これらの反応性官能基の中でも、金属箔との密着性の観点から、耐熱性及び絶縁信頼性の観点から、カルボキシ基、アミノ基、水酸基を有することがより好ましい。
スチレン系エラストマーとしては、スチレン-ブタジエン-スチレンブロックコポリマー等のスチレン-ブタジエン共重合体;スチレン-イソプレン-スチレンブロックコポリマー等のスチレン-イソプレン共重合体;スチレン-エチレン-ブチレン-スチレンブロックコポリマー、スチレン-エチレン-プロピレン-スチレンブロックコポリマーなどが挙げられる。スチレン系エラストマーの原料モノマーとしては、スチレンの他に、α-メチルスチレン、3-メチルスチレン、4-プロピルスチレン、4-シクロヘキシルスチレン等のスチレン誘導体を用いることができる。これらの中でも、スチレン-ブタジエン共重合体、スチレン-イソプレン共重合体が好ましく、これらの共重合体の二重結合部分を水素添加した水添スチレン-ブタジエン共重合樹脂、水添スチレン-イソプレン共重合樹脂等の水添スチレン系熱可塑性エラストマーがより好ましい。

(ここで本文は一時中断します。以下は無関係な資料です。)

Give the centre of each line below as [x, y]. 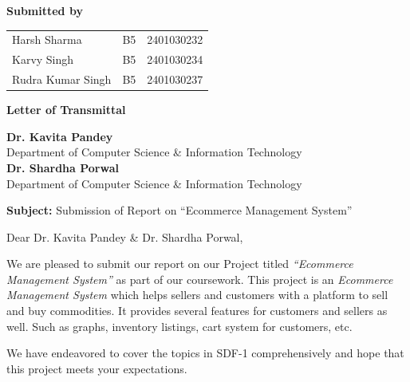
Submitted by [45, 10]
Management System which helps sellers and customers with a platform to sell [197, 295]
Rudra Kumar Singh [62, 79]
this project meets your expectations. [97, 368]
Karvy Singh [43, 59]
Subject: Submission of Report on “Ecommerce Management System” [179, 210]
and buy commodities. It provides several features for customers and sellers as [197, 311]
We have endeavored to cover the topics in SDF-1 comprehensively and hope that [205, 353]
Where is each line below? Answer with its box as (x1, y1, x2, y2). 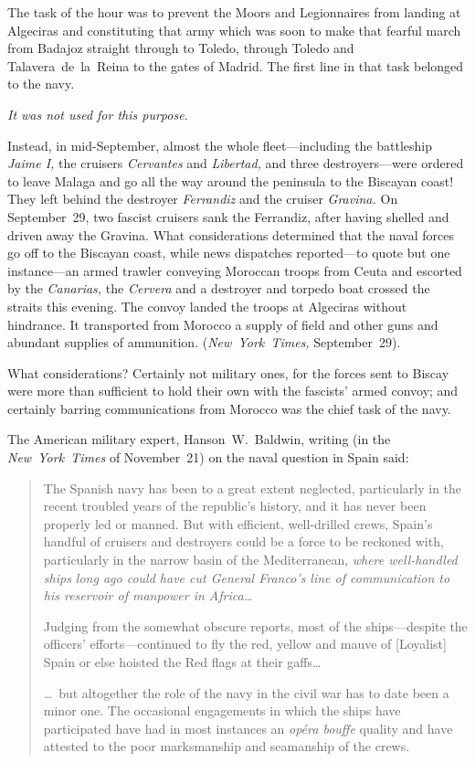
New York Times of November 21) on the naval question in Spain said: (7, 448, 409, 467)
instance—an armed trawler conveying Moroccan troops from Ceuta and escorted (7, 260, 462, 280)
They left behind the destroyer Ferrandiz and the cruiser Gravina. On (7, 189, 398, 208)
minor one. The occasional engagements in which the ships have (43, 701, 401, 720)
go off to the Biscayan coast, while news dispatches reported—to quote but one (7, 243, 450, 262)
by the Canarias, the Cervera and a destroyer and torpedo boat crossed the (7, 279, 430, 298)
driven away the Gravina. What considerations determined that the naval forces (7, 225, 454, 244)
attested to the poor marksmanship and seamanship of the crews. (43, 737, 410, 756)

スチレン系エラストマーとしては、市販品を用いてもよく、市販品としては、「タフプレン(登録商標)」、「アサプレン(登録商標)T」、「タフテック(登録商標)H1043」、「タフテック(登録商標)MP10」、「タフテック(登録商標)M1911」、「タフテック(登録商標)M1913」(以上、旭化成ケミカルズ株式会社製)、「エポフレンド(登録商標)AT501」、「エポフレンド(登録商標)CT310」(以上、株式会社ダイセル製)、「セプトン(登録商標)2063」(株式会社クラレ製)等が挙げられる。
オレフィン系エラストマーとしては、エチレン、プロピレン、1-ブテン、1-ヘキセン、4-メチル-1-ペンテン等の炭素数2~20のα-オレフィンの共重合体;前記α-オレフィンと、ジシクロペンタジエン、1,4-ヘキサジエン、シクロオクタンジエン、メチレンノルボルネン、エチリデンノルボルネン、ブタジエン、イソプレン等の炭素数2~20の非共役ジエンとの共重合体;ブタジエン-アクニロニトリル共重合体にメタクリル酸を共重合したカルボキシ変性ブタジエン-アクニロニトリルゴムなどが挙げられる。

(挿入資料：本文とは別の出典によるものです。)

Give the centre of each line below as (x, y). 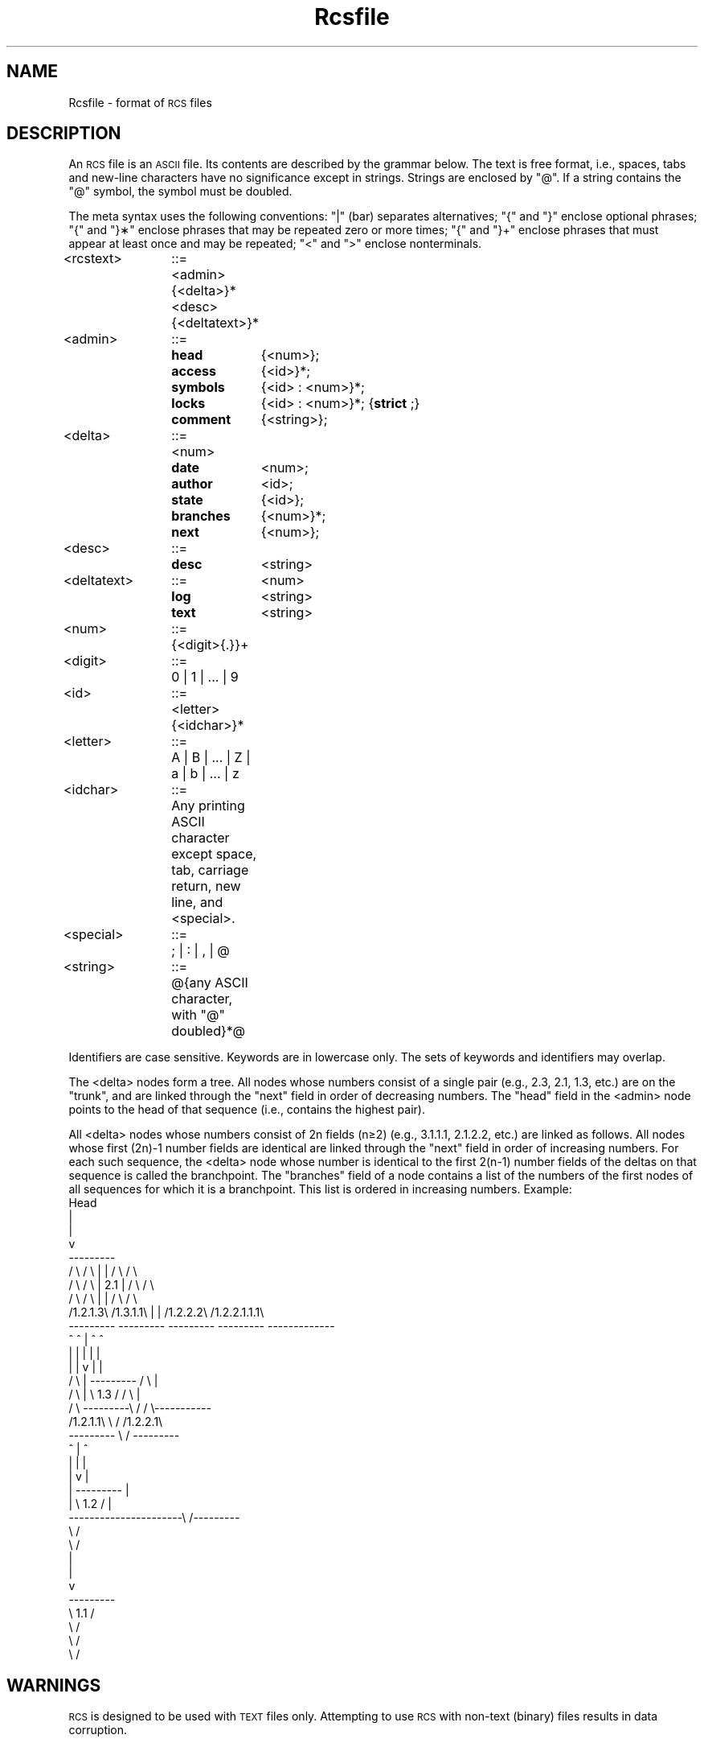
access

α-オレフィンの共重合体としては、エチレン-プロピレン共重合体(EPR)、エチレン-プロピレン-ジエン共重合体(EPDM)等が挙げられる。
オレフィン系エラストマーとしては、市販品を用いてもよく、市販品としては、「PB3600」、「PB4700」(以上、株式会社ダイセル製)、「G-1000」、「G-2000」、「G-3000」、「JP-100」、「JP-200」、「BN-1015」、「TP-1001」、「TEA-1000」、「EA-3000」、「TE-2000」、「EMA-3000」(以上、日本曹達株式会社製)、「デナレックス(登録商標)R45」(ナガセケムテックス株式会社製)等が挙げられる。
ウレタン系エラストマーとしては、低分子(短鎖)ジオールとジイソシアネートからなるハードセグメントと、高分子(長鎖)ジオールとジイソシアネートからなるソフトセグメントを有するものが挙げられる。

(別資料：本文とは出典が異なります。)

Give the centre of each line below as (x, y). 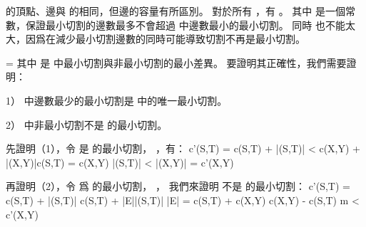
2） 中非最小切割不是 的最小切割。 (87, 124)
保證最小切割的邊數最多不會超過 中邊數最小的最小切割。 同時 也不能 (185, 25)
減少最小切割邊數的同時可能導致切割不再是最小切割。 (180, 39)
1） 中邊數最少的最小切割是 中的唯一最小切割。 (117, 100)
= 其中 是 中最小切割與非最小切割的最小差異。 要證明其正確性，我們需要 (176, 62)
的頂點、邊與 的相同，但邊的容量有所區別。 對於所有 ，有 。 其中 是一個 (176, 11)
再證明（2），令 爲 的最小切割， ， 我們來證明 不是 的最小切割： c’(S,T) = (178, 186)
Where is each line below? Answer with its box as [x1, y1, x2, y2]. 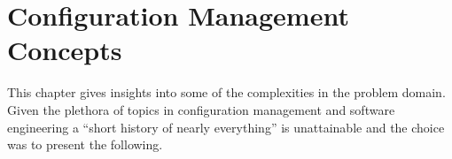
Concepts [7, 32, 122, 68]
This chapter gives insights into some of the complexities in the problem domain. [7, 83, 446, 102]
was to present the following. [7, 135, 163, 154]
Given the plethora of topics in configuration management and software [7, 100, 395, 118]
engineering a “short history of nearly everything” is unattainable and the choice [7, 117, 445, 136]
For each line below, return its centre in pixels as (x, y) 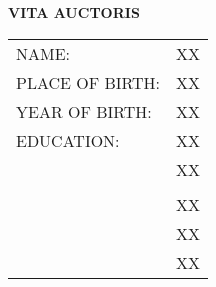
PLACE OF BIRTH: (88, 82)
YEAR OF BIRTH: (84, 111)
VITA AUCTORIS (74, 12)
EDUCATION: (68, 140)
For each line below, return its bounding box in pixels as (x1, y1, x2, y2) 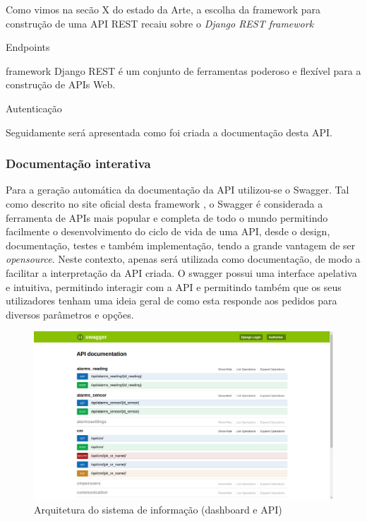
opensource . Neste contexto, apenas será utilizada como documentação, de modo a (6, 251, 361, 266)
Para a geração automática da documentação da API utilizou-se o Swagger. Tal (6, 182, 349, 197)
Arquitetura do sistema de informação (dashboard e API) (34, 502, 282, 516)
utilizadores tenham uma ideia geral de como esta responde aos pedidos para (6, 293, 337, 308)
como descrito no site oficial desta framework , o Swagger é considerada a (6, 196, 323, 210)
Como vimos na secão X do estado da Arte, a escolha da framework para (6, 2, 321, 16)
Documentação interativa (6, 155, 151, 172)
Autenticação (6, 100, 62, 115)

低分子(短鎖)ジオールとしては、エチレングリコール、プロピレングリコール、1,4-ブタンジオール、ビスフェノールA等が挙げられる。低分子(短鎖)ジオールの数平均分子量は、48~500が好ましい。
高分子(長鎖)ジオールとしては、ポリプロピレングリコール、ポリテトラメチレンオキサイド、ポリ(1,4-ブチレンアジペート)、ポリ(エチレン-1,4-ブチレンアジペート)、ポリカプロラクトン、ポリ(1,6-ヘキシレンカーボネート)、ポリ(1,6-へキシレン-ネオペンチレンアジペート)等が挙げられる。高分子(長鎖)ジオールの数平均分子量は、500~10,000が好ましい。
ウレタン系エラストマーとしては、市販品を用いてもよく、市販品としては、「PANDEX(登録商標)T-2185」、「PANDEX(登録商標)T-2983N」(以上、DIC株式会社製)等が挙げられる。
ポリエステル系エラストマーとしては、ジカルボン酸又はその誘導体とジオール化合物又はその誘導体とを重縮合して得られるものが挙げられる。
ジカルボン酸としては、テレフタル酸、イソフタル酸、ナフタレンジカルボン酸等の芳香族ジカルボン酸;これらの芳香族ジカルボン酸の芳香核の水素原子がメチル基、エチル基、フェニル基等で置換された芳香族ジカルボン酸;アジピン酸、セバシン酸、ドデカンジカルボン酸等の炭素数2~20の脂肪族ジカルボン酸;シクロヘキサンジカルボン酸等の脂環式ジカルボン酸などが挙げられる。ジカルボン酸は、単独で用いても2種類以上を混合して用いてもよい。
ジオール化合物としては、エチレングリコール、1,3-プロパンジオール、1,4-ブタンジオール、1,6-ヘキサンジオール、1,10-デカンジオール等の脂肪族ジオール;1,4-シクロヘキサンジオール等の脂環式ジオール;ビスフェノールA、ビス(4-ヒドロキシフェニル)メタン、ビス(4-ヒドロキシ-3-メチルフェニル)プロパン、レゾルシン等の芳香族ジオールなどが挙げられる。ジオール化合物は、単独で用いても2種類以上を混合して用いてもよい。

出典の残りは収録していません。